Bei der mit grober Gewalt durchgesetzten Ausgangssperre darf niemand - mit Ausnahme einer kurzen Zeitspanne zum Einkaufen in den Morgenstunden - die Hütten verlassen. Da hocken dann 8 oder mehr Menschen in den 10 oder 15 m² kleinen Behausungen beieinander und hungern. Die soziale Belastung und die daraus resultierende Gewalt unter den Familienmitgliedern als Folge der Enge sind kaum vorstellbar.

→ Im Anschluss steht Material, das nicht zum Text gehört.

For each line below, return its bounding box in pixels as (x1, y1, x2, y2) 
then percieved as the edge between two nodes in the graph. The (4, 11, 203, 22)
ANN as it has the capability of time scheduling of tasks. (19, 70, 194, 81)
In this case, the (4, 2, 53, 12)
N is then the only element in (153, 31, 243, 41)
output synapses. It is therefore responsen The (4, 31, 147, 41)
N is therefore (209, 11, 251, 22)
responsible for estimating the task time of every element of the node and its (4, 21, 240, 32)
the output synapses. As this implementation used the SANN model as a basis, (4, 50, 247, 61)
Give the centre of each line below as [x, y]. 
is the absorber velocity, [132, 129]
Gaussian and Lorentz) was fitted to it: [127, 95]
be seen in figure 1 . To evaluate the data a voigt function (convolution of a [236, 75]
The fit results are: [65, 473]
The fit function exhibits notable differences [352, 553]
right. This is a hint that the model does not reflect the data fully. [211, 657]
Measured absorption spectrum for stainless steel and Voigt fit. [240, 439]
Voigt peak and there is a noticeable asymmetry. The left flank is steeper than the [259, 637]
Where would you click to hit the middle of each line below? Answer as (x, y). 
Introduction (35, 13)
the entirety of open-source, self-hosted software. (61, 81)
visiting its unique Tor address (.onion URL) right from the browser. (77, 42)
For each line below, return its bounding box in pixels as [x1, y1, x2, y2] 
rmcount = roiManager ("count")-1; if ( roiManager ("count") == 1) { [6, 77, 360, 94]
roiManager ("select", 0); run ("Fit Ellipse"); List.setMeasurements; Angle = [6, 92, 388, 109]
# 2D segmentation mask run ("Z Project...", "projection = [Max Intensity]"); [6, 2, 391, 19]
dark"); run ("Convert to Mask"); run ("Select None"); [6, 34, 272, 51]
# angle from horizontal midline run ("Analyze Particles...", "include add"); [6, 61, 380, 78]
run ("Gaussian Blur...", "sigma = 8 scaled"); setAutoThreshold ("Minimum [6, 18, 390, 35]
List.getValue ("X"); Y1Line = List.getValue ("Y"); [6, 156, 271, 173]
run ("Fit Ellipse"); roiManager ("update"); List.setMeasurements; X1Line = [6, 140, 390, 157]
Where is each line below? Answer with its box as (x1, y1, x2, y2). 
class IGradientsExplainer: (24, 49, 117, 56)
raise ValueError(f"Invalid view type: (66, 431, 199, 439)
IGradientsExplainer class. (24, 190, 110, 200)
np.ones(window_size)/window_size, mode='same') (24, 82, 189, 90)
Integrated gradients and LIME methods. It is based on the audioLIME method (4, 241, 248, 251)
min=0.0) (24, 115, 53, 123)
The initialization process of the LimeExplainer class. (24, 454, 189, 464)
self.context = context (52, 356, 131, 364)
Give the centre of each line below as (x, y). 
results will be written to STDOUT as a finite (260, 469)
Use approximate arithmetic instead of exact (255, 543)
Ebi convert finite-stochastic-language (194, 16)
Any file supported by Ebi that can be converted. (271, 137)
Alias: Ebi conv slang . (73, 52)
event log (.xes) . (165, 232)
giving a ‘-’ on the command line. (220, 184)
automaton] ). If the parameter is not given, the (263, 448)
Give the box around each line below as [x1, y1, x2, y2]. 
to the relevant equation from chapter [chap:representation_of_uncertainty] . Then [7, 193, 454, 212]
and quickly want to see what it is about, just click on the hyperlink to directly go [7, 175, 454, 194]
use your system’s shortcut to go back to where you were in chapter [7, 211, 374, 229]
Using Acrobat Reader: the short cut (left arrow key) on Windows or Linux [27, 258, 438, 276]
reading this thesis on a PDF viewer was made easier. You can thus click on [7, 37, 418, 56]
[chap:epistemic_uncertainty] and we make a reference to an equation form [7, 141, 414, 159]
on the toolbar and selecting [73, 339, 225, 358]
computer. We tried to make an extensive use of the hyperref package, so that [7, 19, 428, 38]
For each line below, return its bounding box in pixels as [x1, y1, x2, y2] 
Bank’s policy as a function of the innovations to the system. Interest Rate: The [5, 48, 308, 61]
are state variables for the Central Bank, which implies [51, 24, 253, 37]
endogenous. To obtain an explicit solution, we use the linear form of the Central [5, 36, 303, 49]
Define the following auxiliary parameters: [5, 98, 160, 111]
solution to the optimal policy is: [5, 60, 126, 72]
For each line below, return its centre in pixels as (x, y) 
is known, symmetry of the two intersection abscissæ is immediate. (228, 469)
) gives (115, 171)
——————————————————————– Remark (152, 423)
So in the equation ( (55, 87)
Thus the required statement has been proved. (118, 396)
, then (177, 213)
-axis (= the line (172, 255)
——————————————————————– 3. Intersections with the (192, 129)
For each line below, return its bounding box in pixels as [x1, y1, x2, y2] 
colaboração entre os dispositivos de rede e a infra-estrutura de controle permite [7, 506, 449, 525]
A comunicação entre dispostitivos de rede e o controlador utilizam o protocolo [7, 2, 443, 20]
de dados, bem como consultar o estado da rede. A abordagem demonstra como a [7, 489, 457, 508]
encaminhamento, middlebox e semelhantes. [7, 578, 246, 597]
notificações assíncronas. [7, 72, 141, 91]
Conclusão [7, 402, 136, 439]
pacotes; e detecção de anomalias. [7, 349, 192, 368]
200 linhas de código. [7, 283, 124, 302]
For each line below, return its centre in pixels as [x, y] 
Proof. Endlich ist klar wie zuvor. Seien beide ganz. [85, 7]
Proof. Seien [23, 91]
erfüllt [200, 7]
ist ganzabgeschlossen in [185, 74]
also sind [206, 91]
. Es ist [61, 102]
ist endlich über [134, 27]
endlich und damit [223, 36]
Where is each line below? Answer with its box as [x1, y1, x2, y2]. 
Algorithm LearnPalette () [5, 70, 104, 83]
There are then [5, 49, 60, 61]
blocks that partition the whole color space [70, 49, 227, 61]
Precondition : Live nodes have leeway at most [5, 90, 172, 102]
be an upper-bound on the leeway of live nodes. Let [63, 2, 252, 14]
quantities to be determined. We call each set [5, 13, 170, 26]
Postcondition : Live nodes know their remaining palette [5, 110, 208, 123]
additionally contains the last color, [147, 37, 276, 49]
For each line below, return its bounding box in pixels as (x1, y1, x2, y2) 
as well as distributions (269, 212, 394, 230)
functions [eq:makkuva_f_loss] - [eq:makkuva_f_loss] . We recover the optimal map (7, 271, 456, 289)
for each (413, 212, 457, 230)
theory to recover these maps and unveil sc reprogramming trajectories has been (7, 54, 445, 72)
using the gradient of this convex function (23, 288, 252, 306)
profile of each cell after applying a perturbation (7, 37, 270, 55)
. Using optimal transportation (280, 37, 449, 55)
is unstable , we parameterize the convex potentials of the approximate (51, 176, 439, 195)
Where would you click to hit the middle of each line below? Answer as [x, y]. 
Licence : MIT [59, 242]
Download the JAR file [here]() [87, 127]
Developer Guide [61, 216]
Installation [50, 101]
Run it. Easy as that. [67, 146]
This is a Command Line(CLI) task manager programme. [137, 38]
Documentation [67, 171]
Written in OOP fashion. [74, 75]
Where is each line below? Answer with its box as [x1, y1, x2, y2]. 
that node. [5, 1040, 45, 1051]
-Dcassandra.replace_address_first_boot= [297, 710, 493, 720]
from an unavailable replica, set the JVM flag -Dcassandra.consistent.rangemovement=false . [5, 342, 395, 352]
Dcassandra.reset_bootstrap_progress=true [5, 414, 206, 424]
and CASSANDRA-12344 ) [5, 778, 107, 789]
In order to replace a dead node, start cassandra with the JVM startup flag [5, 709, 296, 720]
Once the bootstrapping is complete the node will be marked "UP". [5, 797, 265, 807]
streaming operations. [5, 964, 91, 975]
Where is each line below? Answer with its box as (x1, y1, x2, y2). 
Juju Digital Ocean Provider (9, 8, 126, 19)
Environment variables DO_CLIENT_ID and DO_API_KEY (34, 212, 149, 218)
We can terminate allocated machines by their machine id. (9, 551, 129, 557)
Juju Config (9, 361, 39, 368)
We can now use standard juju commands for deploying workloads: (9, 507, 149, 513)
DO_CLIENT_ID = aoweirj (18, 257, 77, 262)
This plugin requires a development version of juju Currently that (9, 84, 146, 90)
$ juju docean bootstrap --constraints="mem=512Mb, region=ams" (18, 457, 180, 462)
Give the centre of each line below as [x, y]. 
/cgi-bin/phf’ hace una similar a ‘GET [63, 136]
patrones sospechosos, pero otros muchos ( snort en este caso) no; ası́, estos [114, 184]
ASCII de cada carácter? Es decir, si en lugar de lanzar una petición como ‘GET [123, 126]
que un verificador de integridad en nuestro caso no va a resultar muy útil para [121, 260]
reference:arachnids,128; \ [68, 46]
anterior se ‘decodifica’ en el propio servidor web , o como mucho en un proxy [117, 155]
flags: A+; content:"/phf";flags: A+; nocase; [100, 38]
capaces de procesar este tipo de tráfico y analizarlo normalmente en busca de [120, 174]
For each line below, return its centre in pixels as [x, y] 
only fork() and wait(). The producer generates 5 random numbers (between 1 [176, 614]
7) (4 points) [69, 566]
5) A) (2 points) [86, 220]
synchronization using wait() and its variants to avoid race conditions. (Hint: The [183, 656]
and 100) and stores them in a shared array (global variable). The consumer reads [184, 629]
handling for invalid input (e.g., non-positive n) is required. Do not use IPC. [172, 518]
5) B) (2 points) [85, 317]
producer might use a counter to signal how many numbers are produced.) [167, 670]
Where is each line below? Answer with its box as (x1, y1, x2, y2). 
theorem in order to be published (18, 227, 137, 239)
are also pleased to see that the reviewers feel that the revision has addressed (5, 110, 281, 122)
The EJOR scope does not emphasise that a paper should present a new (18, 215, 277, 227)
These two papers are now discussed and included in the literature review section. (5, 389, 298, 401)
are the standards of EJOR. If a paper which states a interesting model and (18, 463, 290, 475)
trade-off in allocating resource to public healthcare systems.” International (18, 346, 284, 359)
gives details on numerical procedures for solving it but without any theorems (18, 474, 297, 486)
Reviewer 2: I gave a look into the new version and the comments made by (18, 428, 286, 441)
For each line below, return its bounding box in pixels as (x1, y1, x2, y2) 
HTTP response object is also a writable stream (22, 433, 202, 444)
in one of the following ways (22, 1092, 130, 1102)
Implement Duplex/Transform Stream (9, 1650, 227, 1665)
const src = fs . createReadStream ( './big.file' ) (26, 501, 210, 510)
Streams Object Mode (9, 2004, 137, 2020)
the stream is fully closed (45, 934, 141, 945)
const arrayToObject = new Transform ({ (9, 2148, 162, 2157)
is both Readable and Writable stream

Die Aussichtslosigkeit verstärkt sich aufgrund des drohenden Hungers, der mehr Unheil anzurichten vermag als das Coronavirus.

Da unsere Kinder nicht mehr zum Mittagessen kommen durften, hatten wir beschlossen, an die Familien Nahrungsmittel zu verteilen. Am Vormittag des 23. März - zum Glück gerade noch vor der plötzlich angeordneten Ausgangssperre - erhielten alle Familien Reis, Dal, Kartoffeln, Zwiebeln etc. Dieser Vorrat ist jetzt allerdings aufgegessen.

Inzwischen haben wir der indischen Projektleitung eine größere Summe bereitgestellt, damit die Familien weiterhin mit Lebensmitteln versorgt werden können. Das funktioniert so, dass jede Familie einen Gutschein erhält, mit dem sie in bestimmten Geschäften die Nahrungsmittel einlösen können. Die Verteilung der Gutscheine erfolgte weitestgehend durch ältere bzw. ehemalige Projektkinder. Dabei mussten sich vor wenigen Tagen zwei Jungen beim Gang von Haus zu Haus vor der Polizei verstecken, da sie sonst Prügel bezogen hätten.

Alle Familien haben am 2. und 3. April ihre Gutscheine erhalten.

Wir bereiten uns darauf vor, dass die Ausgangsperre - und damit die verordnete Hungerperiode - verlängert werden wird, denn die Ausbreitung von Covid 19 in Indien befindet sich erst in der Anfangsphase.

 

Der plötzliche Stopp aller Linienflüge von und nach Indien hat unsere beiden deutschen Volontäre sowie ein deutsches Ehepaar, das schon seit Jahren regelmäßig im Frühjahr unser Projekt besucht, überrascht. Der Ehemann ist als Kinderarzt und Kinderpsychiater eine große Hilfe für unsere Projektkinder. Ihn trieb seine berufliche und private Situation schnellstmöglich wieder zurück nach Deutschland, während die Volontäre sich lange Zeit weigerten, ihre Aufgabe für das Projekt zu verlassen. Erst massiver Druck seitens der deutschen Entsendeorganisation und ein rasch zunehmendes aggressives Verhalten einzelner Inder, die die westlichen Ausländer für die Einschleppung des Coronavirus nach Indien verantwortlich machen, haben letztendlich die Rückreise auch der Volontäre erzwungen (ein Bericht dazu finden Sie ebenfalls hier auf unserer Website). Alle vier konnten am 24. März mit dem letzten Linienflug von Kolkata nach Delhi gelangen, von wo aus sie am 26. März mit einer Chartermaschine der Bundesregierung nach Frankfurt ausgeflogen wurden.

Wir sind unserem indischen Team, aber besonders auch den Projektkindern, die sich ohne Rücksicht auf sich selbst der Aufgabe gestellt haben, nicht nur sehr dankbar, wir sind auch stolz auf sie!

Sie geben jetzt im umfassenden Sinn etwas zurück, was sie selbst an Hilfe einmal empfangen haben. Das ist ein großartiges und ein wichtiges Ergebnis unserer Arbeit.